The Question

A robotic arm working alongside a human on a factory floor, both illuminated by blue light

Every major wave of technology has triggered the same fear: that machines would take all the jobs. The spinning jenny threatened weavers. The steam engine threatened labourers. The computer threatened typists, bank tellers, and travel agents. In every case, the technology eliminated some jobs, created others, and left the economy larger than before. The optimists have been right — so far.

But there is a serious argument that this wave is different. Previous technologies replaced physical labour or narrow clerical tasks. AI can write, code, analyse, diagnose, advise, and reason. It can do, at scale and speed, things that previously required years of education and expensive human expertise. When the machine can do cognitive work, the historical playbook may not apply. By 2033, we predict the net job count from automation will be negative — even as the quality and pay of the jobs that survive and emerge will be higher than what was lost. That is a genuine economic gain and a genuine social crisis, simultaneously.

What the Evidence Shows

The World Economic Forum's Future of Jobs Report 2025 estimated that automation would displace 85 million jobs globally by 2025, while creating 97 million new ones — a net positive. But those numbers mask a critical asymmetry. The jobs being displaced are concentrated among lower-income workers: data entry clerks, call centre agents, paralegals, junior accountants, logistics coordinators. The jobs being created are concentrated among higher-income workers: AI trainers, prompt engineers, robotics technicians, data scientists, human-AI workflow managers. The gain and the loss are happening to different people.

In the US, the Bureau of Labor Statistics has tracked a hollowing out of middle-skill, middle-income jobs since the 1990s — a trend economists call "job polarisation." High-skill, high-wage jobs grew. Low-skill, low-wage service jobs grew. The middle collapsed. AI is accelerating this process dramatically. Law firms already use AI tools to handle document review work that previously employed armies of junior associates. Radiologists are seeing AI-assisted screening reduce the hours of routine work per scan. Even software engineers are writing less boilerplate code as AI handles more of the mechanical work.

"The jobs AI creates will pay more — but they will require skills that the workers AI displaces do not yet have and may not be able to acquire quickly."

— McKinsey Global Institute — "The Future of Work After COVID-19", 2025

There is also a speed problem. Even when new jobs emerge from technological change, workers historically needed a generation to retrain and reposition. The handloom weavers displaced by industrialisation did not become factory engineers — their children did. If AI disrupts labour markets at the pace current trajectories suggest, the transition window is far shorter than anything previous waves allowed. The people losing jobs now may not have a decade to retrain. They may have two or three years.

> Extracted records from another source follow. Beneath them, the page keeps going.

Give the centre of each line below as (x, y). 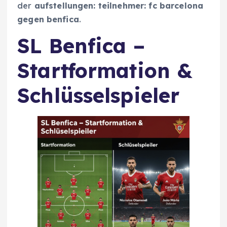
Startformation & (105, 71)
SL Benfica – (81, 46)
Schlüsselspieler (99, 96)
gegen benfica (48, 20)
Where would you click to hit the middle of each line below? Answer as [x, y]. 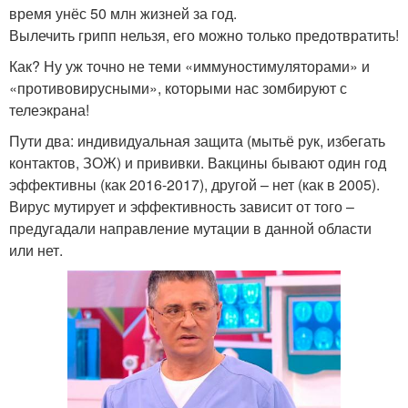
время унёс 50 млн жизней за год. [123, 14]
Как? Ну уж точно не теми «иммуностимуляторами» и [189, 66]
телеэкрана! [49, 110]
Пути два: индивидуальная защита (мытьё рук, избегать [197, 141]
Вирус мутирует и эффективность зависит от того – [182, 207]
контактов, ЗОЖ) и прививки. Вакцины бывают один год [198, 163]
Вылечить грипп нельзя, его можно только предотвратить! [204, 36]
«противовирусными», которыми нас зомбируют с [178, 88]
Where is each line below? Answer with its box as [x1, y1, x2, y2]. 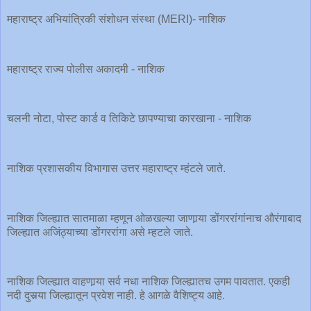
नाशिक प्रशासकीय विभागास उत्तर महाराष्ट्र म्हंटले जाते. [7, 162, 228, 175]
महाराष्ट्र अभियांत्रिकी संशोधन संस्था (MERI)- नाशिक [7, 13, 228, 26]
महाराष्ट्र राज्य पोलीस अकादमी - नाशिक [7, 62, 167, 75]
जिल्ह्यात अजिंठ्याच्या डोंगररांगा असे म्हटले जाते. [7, 226, 193, 238]
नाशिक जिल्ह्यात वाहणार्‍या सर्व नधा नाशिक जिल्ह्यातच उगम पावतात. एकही [7, 276, 290, 288]
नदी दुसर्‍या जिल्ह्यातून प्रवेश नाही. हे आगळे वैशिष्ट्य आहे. [7, 289, 228, 302]
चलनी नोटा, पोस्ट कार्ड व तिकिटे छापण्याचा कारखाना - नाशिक [7, 112, 254, 125]
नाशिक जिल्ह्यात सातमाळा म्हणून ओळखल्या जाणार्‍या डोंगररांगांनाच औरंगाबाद [7, 212, 301, 224]
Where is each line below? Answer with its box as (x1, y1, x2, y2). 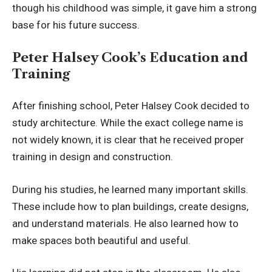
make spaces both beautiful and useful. (12, 234, 191, 246)
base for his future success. (12, 19, 140, 32)
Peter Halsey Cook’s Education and (12, 49, 248, 65)
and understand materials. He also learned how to (12, 217, 239, 229)
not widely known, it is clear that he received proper (12, 134, 244, 146)
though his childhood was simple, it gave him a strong (12, 2, 257, 15)
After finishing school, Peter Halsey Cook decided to (12, 100, 250, 112)
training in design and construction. (12, 151, 173, 163)
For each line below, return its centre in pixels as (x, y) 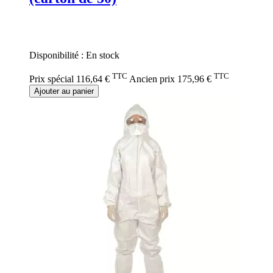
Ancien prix (152, 79)
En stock (103, 55)
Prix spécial (51, 79)
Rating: (43, 24)
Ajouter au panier (64, 91)
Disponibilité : (58, 55)
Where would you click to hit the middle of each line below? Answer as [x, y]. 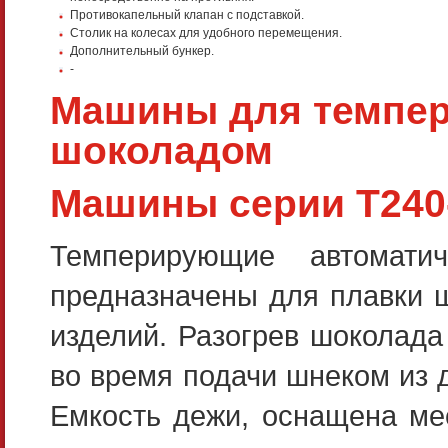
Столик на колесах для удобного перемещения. [206, 32]
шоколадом [161, 150]
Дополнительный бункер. [142, 50]
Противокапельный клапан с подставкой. [187, 14]
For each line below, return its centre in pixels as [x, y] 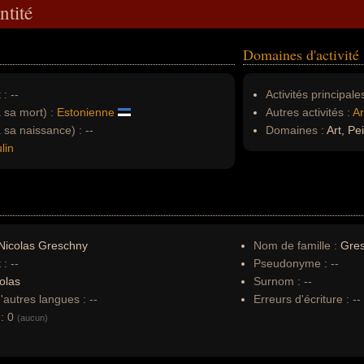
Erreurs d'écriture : [303, 299]
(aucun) [32, 318]
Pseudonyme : [290, 263]
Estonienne [86, 112]
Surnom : [277, 281]
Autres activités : [308, 112]
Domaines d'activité [301, 54]
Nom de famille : [297, 245]
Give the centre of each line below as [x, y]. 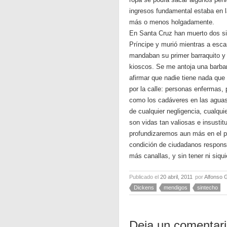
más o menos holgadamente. [172, 22]
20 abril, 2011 [176, 177]
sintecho [207, 187]
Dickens [144, 187]
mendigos [176, 187]
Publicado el [145, 177]
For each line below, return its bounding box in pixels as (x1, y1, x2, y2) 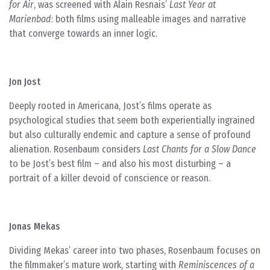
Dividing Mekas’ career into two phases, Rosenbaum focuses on (9, 245, 260, 256)
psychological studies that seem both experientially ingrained (9, 115, 255, 126)
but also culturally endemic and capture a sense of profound (9, 129, 251, 140)
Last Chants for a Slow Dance (143, 143, 256, 155)
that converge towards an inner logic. (9, 28, 157, 39)
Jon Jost (9, 76, 40, 87)
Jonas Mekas (9, 221, 60, 232)
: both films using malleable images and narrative (51, 13, 246, 25)
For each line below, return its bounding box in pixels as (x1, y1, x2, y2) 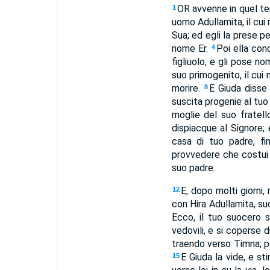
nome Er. (171, 43, 211, 54)
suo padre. (171, 162, 215, 174)
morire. (171, 83, 204, 94)
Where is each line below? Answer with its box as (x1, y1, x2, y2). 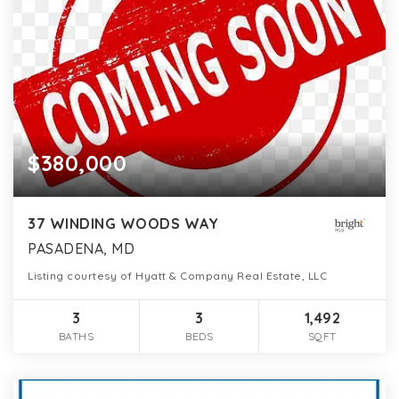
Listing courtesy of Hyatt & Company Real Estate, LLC (28, 269, 327, 283)
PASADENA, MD (28, 240, 134, 258)
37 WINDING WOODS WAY (28, 215, 218, 233)
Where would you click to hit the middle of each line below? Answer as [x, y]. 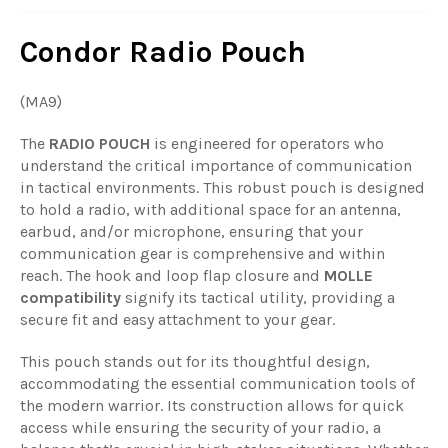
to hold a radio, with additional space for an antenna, [210, 210]
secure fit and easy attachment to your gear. [177, 320]
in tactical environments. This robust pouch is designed [222, 188]
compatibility [70, 298]
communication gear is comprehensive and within [202, 254]
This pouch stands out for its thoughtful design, [195, 362]
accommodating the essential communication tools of [217, 384]
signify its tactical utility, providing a [258, 298]
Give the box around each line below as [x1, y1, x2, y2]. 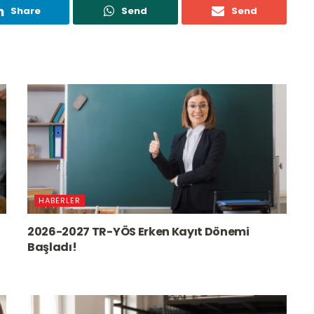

"The new jobs will be better — but better for whom, exactly, is the question that will define the next decade."

Why This Is Happening

AI has crossed the cognitive threshold. For most of computing history, machines could only do what they were explicitly programmed to do. Modern AI — large language models, vision systems, reasoning engines — can generalise. They can handle novel situations, interpret ambiguous instructions, and produce work that requires genuine judgment. That is a qualitative shift, not just a quantitative one. It is the difference between a calculator and a colleague.

The economics of automation have inverted. Historically, automating a task required expensive custom engineering. A robot that could sort packages cost millions to design and deploy. Now, a general-purpose AI tool can handle a wide range of knowledge tasks for a few hundred dollars a month per user. The economic threshold for replacing a human worker has dropped dramatically — and will continue to drop as the technology improves and prices fall.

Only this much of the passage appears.